=== Section Start ===

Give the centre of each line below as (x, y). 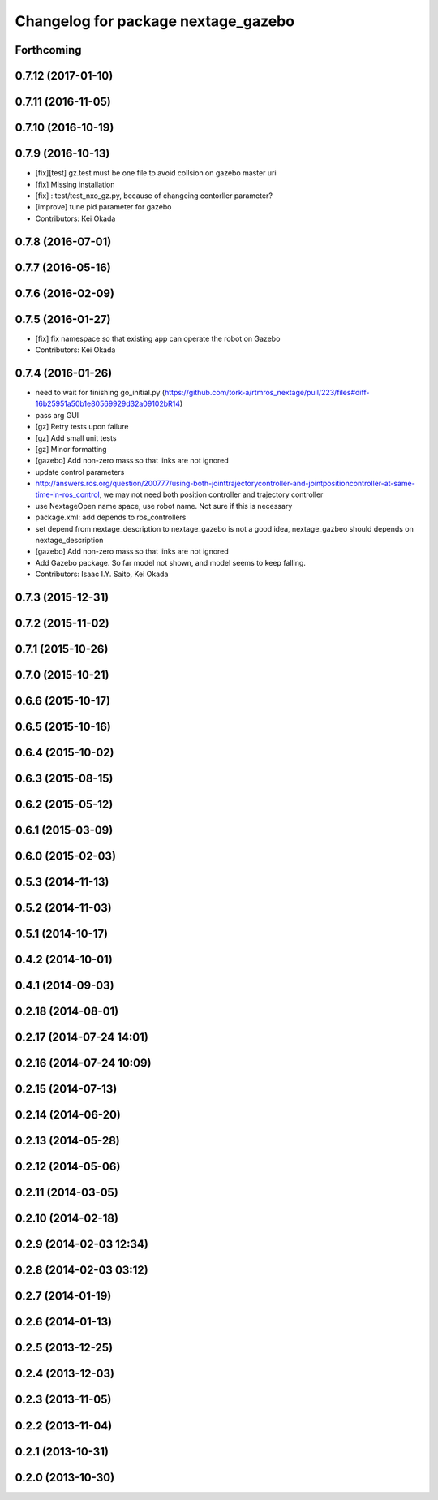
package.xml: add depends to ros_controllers (111, 517)
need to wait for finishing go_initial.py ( (100, 392)
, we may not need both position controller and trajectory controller (211, 494)
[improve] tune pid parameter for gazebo (103, 207)
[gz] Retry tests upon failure (82, 427)
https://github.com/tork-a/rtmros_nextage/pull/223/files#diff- (267, 392)
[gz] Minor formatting (71, 449)
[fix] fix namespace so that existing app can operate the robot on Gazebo (158, 338)
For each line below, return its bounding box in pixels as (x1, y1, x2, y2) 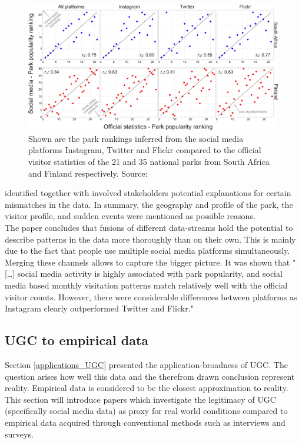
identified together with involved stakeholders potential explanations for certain (5, 187, 291, 199)
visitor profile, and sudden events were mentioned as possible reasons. (5, 210, 255, 222)
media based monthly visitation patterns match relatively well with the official (5, 279, 288, 291)
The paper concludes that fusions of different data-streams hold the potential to (5, 221, 293, 233)
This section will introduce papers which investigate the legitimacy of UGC (5, 393, 276, 405)
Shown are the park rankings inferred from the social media (28, 132, 244, 144)
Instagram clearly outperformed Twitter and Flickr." (5, 302, 194, 314)
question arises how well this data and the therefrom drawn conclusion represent (5, 370, 295, 382)
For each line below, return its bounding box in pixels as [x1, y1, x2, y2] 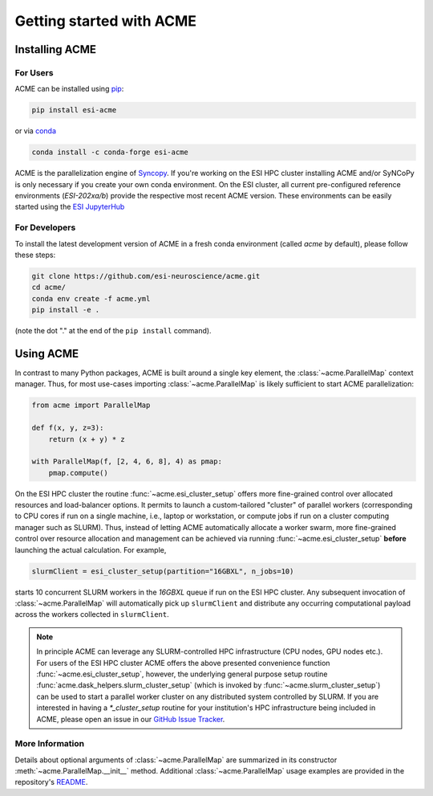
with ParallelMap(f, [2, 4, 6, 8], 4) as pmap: [31, 457, 222, 466]
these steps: [14, 250, 56, 259]
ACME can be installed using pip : [14, 84, 124, 94]
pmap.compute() [48, 468, 108, 477]
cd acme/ [31, 283, 67, 292]
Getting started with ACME [14, 12, 196, 30]
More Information [14, 738, 84, 749]
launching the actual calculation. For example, [14, 545, 167, 554]
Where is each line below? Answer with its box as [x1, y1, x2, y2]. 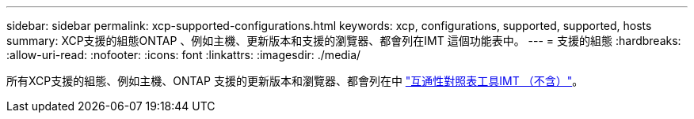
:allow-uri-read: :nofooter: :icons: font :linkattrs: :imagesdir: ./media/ [6, 48, 361, 61]
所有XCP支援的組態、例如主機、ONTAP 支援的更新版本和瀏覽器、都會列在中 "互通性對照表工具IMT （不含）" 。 [6, 74, 584, 87]
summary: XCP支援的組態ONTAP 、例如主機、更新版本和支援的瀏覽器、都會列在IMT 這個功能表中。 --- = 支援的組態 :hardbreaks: [6, 34, 681, 47]
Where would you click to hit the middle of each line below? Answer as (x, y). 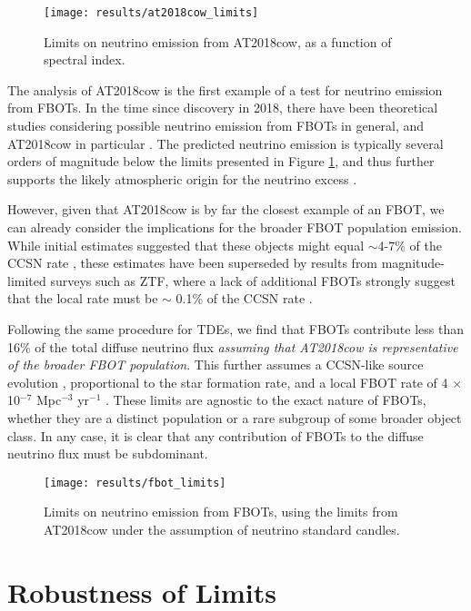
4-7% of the (410, 245)
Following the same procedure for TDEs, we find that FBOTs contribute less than (236, 328)
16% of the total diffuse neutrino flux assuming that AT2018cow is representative (233, 346)
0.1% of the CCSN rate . (244, 298)
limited (27, 280)
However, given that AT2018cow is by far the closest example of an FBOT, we (226, 209)
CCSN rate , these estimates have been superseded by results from (193, 263)
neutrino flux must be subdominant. (108, 453)
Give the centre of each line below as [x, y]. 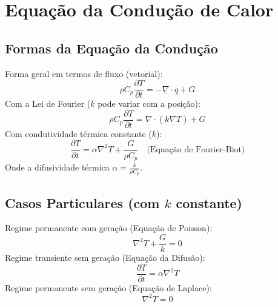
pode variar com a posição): [149, 103]
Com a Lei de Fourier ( [48, 103]
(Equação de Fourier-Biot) [196, 150]
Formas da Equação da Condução [111, 48]
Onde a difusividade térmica [57, 167]
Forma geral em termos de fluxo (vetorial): [84, 73]
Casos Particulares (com [82, 202]
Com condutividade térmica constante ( [78, 133]
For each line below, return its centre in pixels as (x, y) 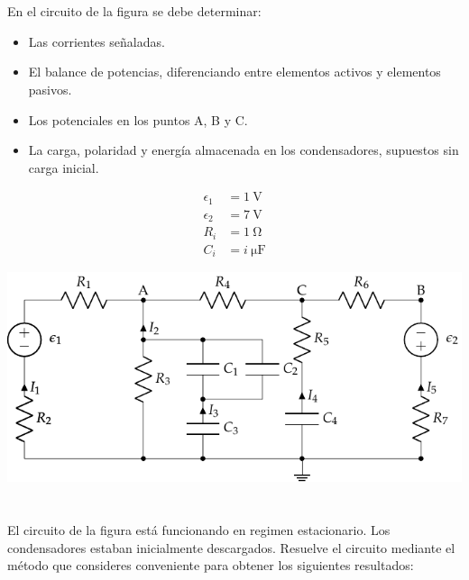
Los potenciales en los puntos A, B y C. (138, 119)
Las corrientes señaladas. (97, 41)
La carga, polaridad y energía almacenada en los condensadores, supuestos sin (244, 150)
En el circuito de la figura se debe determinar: (134, 11)
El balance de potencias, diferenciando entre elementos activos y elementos (234, 72)
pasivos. (50, 89)
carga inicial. (64, 167)
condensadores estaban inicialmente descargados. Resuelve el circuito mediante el (231, 547)
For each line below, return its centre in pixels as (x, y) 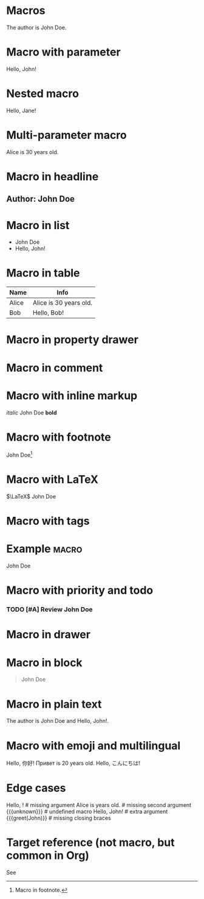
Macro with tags (48, 521)
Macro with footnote (59, 437)
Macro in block (45, 663)
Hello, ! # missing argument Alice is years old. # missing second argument (99, 805)
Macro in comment (55, 368)
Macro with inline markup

=== Section End ===

▶ [Task goal] Please output the lines above beginning at the line with "Give the centre of each line below as [x, y]." and ending after the line with "En el circuito", precisely as written and with no pictures.

▶ [Task solution]
Give the centre of each line below as [x, y]. 
pode variar com a posição): [149, 103]
Com a Lei de Fourier ( [48, 103]
(Equação de Fourier-Biot) [196, 150]
Formas da Equação da Condução [111, 48]
Onde a difusividade térmica [57, 167]
Forma geral em termos de fluxo (vetorial): [84, 73]
Casos Particulares (com [82, 202]
Com condutividade térmica constante ( [78, 133]
For each line below, return its centre in pixels as (x, y) 
Los potenciales en los puntos A, B y C. (138, 119)
Las corrientes señaladas. (97, 41)
La carga, polaridad y energía almacenada en los condensadores, supuestos sin (244, 150)
En el circuito de la figura se debe determinar: (134, 11)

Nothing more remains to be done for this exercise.